Excerpts from a dataset:
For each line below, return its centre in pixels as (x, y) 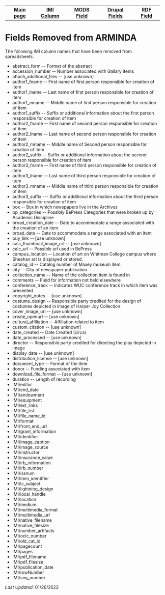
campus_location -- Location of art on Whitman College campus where (84, 254)
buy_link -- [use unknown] (39, 238)
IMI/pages (22, 551)
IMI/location (24, 499)
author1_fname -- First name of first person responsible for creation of (83, 82)
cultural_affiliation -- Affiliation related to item (58, 322)
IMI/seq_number (29, 577)
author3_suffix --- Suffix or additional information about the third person (85, 197)
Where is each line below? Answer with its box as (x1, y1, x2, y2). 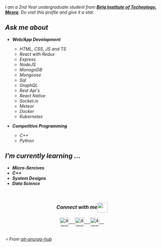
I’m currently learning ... (5, 152, 81, 160)
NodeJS (19, 61, 36, 67)
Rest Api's (19, 88, 40, 93)
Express (19, 56, 36, 62)
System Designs (12, 175, 46, 181)
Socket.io (19, 98, 39, 104)
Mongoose (19, 72, 41, 78)
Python (19, 137, 34, 143)
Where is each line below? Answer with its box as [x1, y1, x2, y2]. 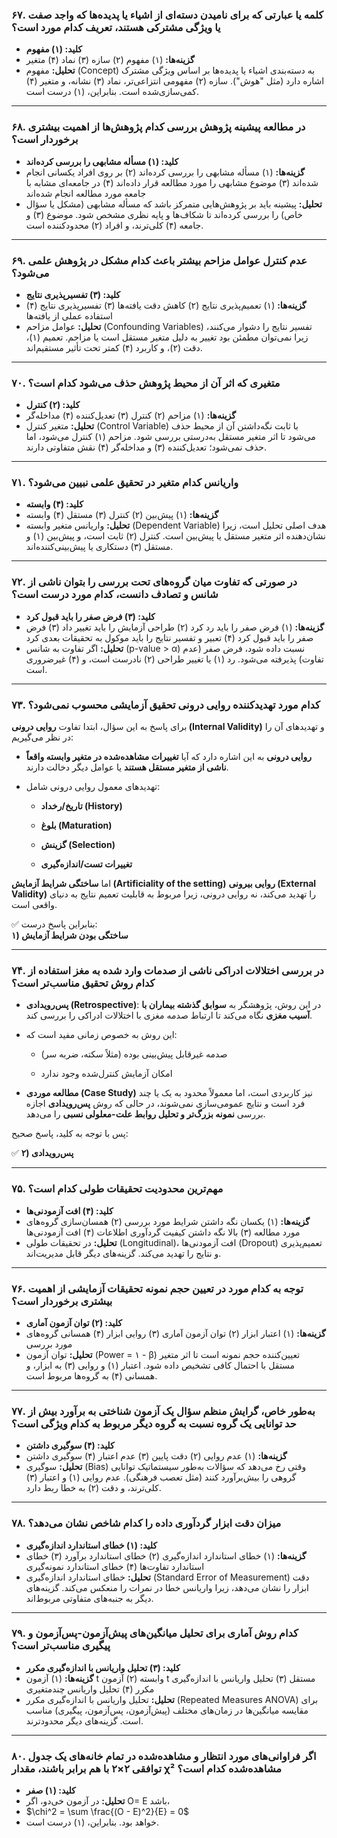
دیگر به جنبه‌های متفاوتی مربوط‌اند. [25, 1592, 154, 1604]
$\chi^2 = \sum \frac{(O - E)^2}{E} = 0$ [25, 1806, 190, 1818]
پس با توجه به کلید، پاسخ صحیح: [11, 1128, 129, 1140]
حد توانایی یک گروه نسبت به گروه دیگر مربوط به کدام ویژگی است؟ [11, 1416, 297, 1430]
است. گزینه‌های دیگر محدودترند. [25, 1714, 144, 1727]
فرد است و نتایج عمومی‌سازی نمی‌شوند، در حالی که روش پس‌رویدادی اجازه [25, 1098, 306, 1110]
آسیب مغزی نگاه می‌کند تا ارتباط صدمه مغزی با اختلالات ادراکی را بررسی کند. [25, 1009, 313, 1022]
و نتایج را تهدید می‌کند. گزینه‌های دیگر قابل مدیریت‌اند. [25, 1247, 222, 1259]
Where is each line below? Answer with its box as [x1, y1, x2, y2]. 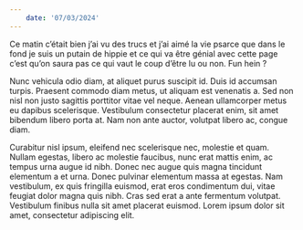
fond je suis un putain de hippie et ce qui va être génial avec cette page [9, 47, 278, 59]
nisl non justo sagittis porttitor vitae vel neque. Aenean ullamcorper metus [9, 95, 287, 106]
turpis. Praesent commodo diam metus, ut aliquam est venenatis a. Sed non [9, 85, 294, 96]
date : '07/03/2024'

What the exercise asks:
Restate the records above word for word, without the pictures.

Exercise solution:
For each line below, return its centre in pixels as (x, y) 
campus_location -- Location of art on Whitman College campus where (84, 254)
buy_link -- [use unknown] (39, 238)
IMI/pages (22, 551)
IMI/location (24, 499)
author1_fname -- First name of first person responsible for creation of (83, 82)
cultural_affiliation -- Affiliation related to item (58, 322)
IMI/seq_number (29, 577)
author3_suffix --- Suffix or additional information about the third person (85, 197)
Where is each line below? Answer with its box as (x1, y1, x2, y2). 
I’m currently learning ... (5, 152, 81, 160)
NodeJS (19, 61, 36, 67)
Rest Api's (19, 88, 40, 93)
Express (19, 56, 36, 62)
System Designs (12, 175, 46, 181)
Socket.io (19, 98, 39, 104)
Mongoose (19, 72, 41, 78)
Python (19, 137, 34, 143)
Where is each line below? Answer with its box as [x1, y1, x2, y2]. 
دیگر به جنبه‌های متفاوتی مربوط‌اند. [25, 1592, 154, 1604]
$\chi^2 = \sum \frac{(O - E)^2}{E} = 0$ [25, 1806, 190, 1818]
پس با توجه به کلید، پاسخ صحیح: [11, 1128, 129, 1140]
حد توانایی یک گروه نسبت به گروه دیگر مربوط به کدام ویژگی است؟ [11, 1416, 297, 1430]
است. گزینه‌های دیگر محدودترند. [25, 1714, 144, 1727]
فرد است و نتایج عمومی‌سازی نمی‌شوند، در حالی که روش پس‌رویدادی اجازه [25, 1098, 306, 1110]
آسیب مغزی نگاه می‌کند تا ارتباط صدمه مغزی با اختلالات ادراکی را بررسی کند. [25, 1009, 313, 1022]
و نتایج را تهدید می‌کند. گزینه‌های دیگر قابل مدیریت‌اند. [25, 1247, 222, 1259]
Where is each line below? Answer with its box as [x1, y1, x2, y2]. 
fond je suis un putain de hippie et ce qui va être génial avec cette page [9, 47, 278, 59]
nisl non justo sagittis porttitor vitae vel neque. Aenean ullamcorper metus [9, 95, 287, 106]
turpis. Praesent commodo diam metus, ut aliquam est venenatis a. Sed non [9, 85, 294, 96]
date : '07/03/2024'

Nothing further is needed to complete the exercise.